Вместо одной из ожидаемых красавиц Росция, к своему неописанному изумлению, увидела входящего Семпрония. Ласково, даже с некоторою долею уважения, поздоровавшись с актрисою, претор спросил:

— Росция, кто спас мою дочь? Ты, без сомнения, это знаешь.

— Знаю, почтенный Семпроний; ее спас Квинкций Фламиний.

— Ее шалости начали уже переходить границы благопристойности. Из нее выйдет второй экземпляр Семпронии Тибуллы!

— Ты любишь ее до безумия и не можешь не баловать ее; есть только одно средство спасти Люциллу от сетей и Цезаря, и Фламиния, и других: возьми ее с собою в Испанию.
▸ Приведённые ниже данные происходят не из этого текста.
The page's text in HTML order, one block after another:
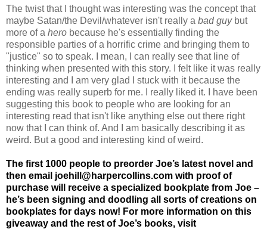
The twist that I thought was interesting was the concept that
maybe Satan/the Devil/whatever isn't really a bad guybut
more of a hero because he's essentially finding the
responsible parties of a horrific crime and bringing them to
"justice" so to speak. I mean, I can really see that line of
thinking when presented with this story. I felt like it was really
interesting and I am very glad I stuck with it because the
ending was really superb for me. I really liked it. I have been
suggesting this book to people who are looking for an
interesting read that isn't like anything else out there right
now that I can think of. And I am basically describing it as
weird. But a good and interesting kind of weird.
The first 1000 people to preorder Joe’s latest novel and
then email joehill@harpercollins.com with proof of
purchase will receive a specialized bookplate from Joe –
he’s been signing and doodling all sorts of creations on
bookplates for days now! For more information on this
giveaway and the rest of Joe’s books, visit
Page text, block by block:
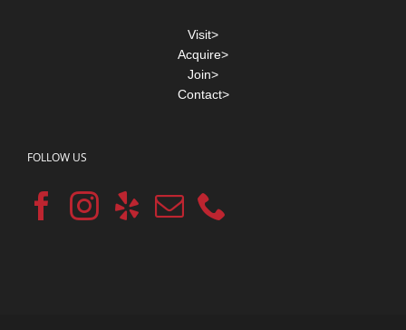
Visit>
Acquire>
Join>
Contact>
FOLLOW US
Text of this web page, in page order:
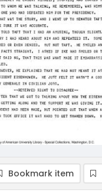
Bookmark item
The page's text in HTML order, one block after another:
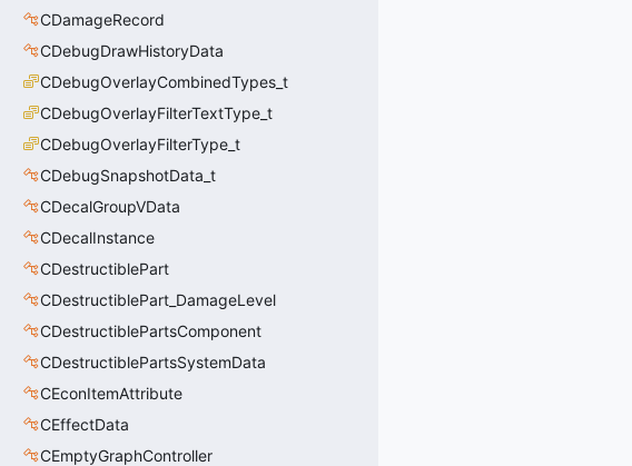
CDamageRecord
CDebugDrawHistoryData
CDebugOverlayCombinedTypes_t
CDebugOverlayFilterTextType_t
CDebugOverlayFilterType_t
CDebugSnapshotData_t
CDecalGroupVData
CDecalInstance
CDestructiblePart
CDestructiblePart_DamageLevel
CDestructiblePartsComponent
CDestructiblePartsSystemData
CEconItemAttribute
CEffectData
CEmptyGraphController
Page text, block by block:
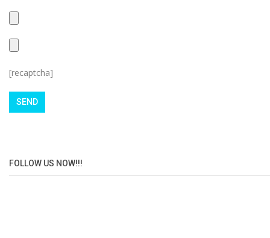
[recaptcha]
FOLLOW US NOW!!!
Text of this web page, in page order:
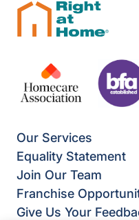
Our Services
Equality Statement
Join Our Team
Franchise
Give Us Your
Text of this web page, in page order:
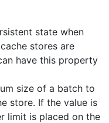
state when
stores are
have this property
size of a batch to
store. If the value is
limit is placed on the
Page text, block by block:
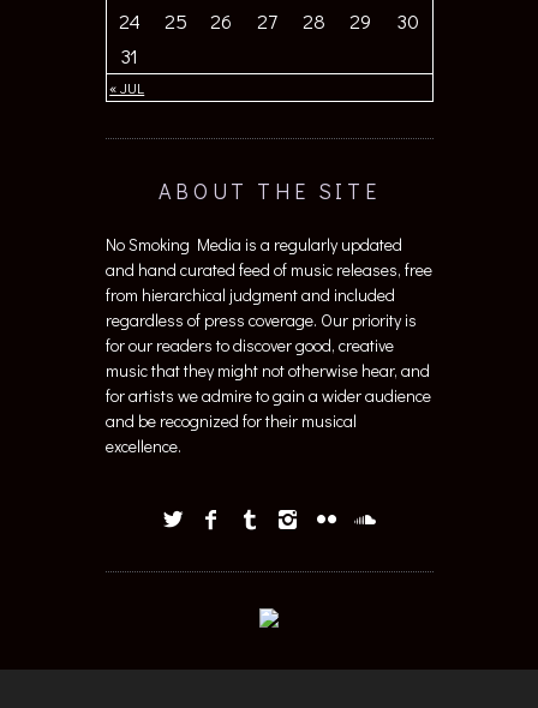
« JUL
24
25 26 27 28 29
30
31
ABOUT THE SITE
No Smoking Media is a regularly updated
and hand curated feed of music releases, free
from hierarchical judgment and included
regardless of press coverage. Our priority is
for our readers to discover good, creative
music that they might not otherwise hear, and
for artists we admire to gain a wider audience
and be recognized for their musical
excellence.
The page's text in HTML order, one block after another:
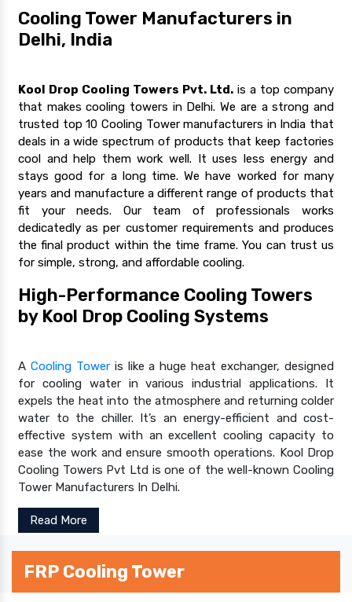
Cooling Tower Manufacturers in
Delhi, India
Kool Drop Cooling Towers Pvt. Ltd. is a top company
that makes cooling towers in Delhi. We are a strong and
trusted top 10 Cooling Tower manufacturers in India that
deals in a wide spectrum of products that keep factories
cool and help them work well. It uses less energy and
stays good for a long time. We have worked for many
years and manufacture a different range of products that
fit your needs. Our team of professionals works
dedicatedly as per customer requirements and produces
the final product within the time frame. You can trust us
for simple, strong, and affordable cooling.
High-Performance Cooling Towers
by Kool Drop Cooling Systems
A Cooling Toweris like a huge heat exchanger, designed
for cooling water in various industrial applications. It
expels the heat into the atmosphere and returning colder
water to the chiller. It’s an energy-efficient and cost-
effective system with an excellent cooling capacity to
ease the work and ensure smooth operations. Kool Drop
Cooling Towers Pvt Ltd is one of the well-known Cooling
Tower Manufacturers In Delhi.
Read More
FRP Cooling Tower
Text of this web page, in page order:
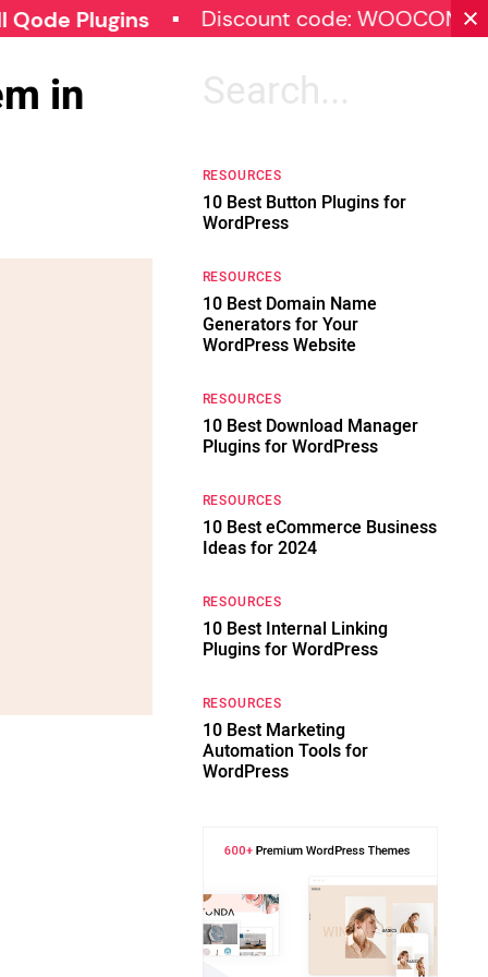
Discount code: WOOCOMMERCE30
in
Search
RESOURCES
10 Best Button Plugins for
WordPress
RESOURCES
10 Best Domain Name
Generators for Your
WordPress Website
RESOURCES
10 Best Download Manager
Plugins for WordPress
RESOURCES
10 Best eCommerce Business
Ideas for 2024
RESOURCES
10 Best Internal Linking
Plugins for WordPress
RESOURCES
10 Best Marketing
Automation Tools for
WordPress
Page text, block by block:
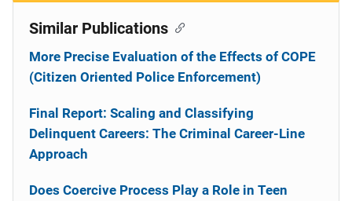
Similar Publications
More Precise Evaluation of the Effects of COPE
(Citizen Oriented Police Enforcement)
Final Report: Scaling and Classifying
Delinquent Careers: The Criminal Career-Line
Approach
Does Coercive Process Play a Role in Teen

— Нет, Росция, — возразил претор, — я не могу подвергнуть мое единственное детище опасностям жизни в такой дикой стране. Все равно, это ничему не поможет. Я ее буду баловать и там. Она может бежать и вступить в брак с дикарем. Поверь, что я не знаю покоя ни днем, ни ночью, тревожась за ее будущее. Я строго запретил всем слугам сообщать ей имя ее случайного избавителя, пока я сам не узнаю его. Ах, если б это был хороший молодой человек!.. ты понимаешь, — избавление от опасности… благодарность… любовь…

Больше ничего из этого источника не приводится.